● What is needed:
Your task is to set down the line containing "Milk Pansa Vosbein como Wan Thantara" and every later line of the entries, word for word, including the last.
§
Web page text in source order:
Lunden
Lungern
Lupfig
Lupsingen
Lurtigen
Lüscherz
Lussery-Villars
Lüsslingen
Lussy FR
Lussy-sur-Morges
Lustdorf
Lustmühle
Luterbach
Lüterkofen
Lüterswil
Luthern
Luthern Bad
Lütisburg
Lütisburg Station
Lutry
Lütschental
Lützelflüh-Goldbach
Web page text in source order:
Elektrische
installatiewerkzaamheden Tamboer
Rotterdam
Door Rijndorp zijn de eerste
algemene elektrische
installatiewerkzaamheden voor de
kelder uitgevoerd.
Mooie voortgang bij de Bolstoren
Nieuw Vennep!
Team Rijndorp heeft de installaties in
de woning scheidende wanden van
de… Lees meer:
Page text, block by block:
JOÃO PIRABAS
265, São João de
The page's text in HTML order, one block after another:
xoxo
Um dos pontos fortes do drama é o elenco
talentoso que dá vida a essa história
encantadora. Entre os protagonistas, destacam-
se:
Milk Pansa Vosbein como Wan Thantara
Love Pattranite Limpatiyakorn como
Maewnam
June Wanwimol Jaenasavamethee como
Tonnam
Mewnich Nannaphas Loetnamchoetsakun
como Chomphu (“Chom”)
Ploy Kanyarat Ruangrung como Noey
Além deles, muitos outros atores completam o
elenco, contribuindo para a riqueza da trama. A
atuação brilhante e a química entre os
§
● Completed task:
Milk Pansa Vosbein como Wan Thantara
Love Pattranite Limpatiyakorn como
Maewnam
June Wanwimol Jaenasavamethee como
Tonnam
Mewnich Nannaphas Loetnamchoetsakun
como Chomphu (“Chom”)
Ploy Kanyarat Ruangrung como Noey
Além deles, muitos outros atores completam o
elenco, contribuindo para a riqueza da trama. A
atuação brilhante e a química entre os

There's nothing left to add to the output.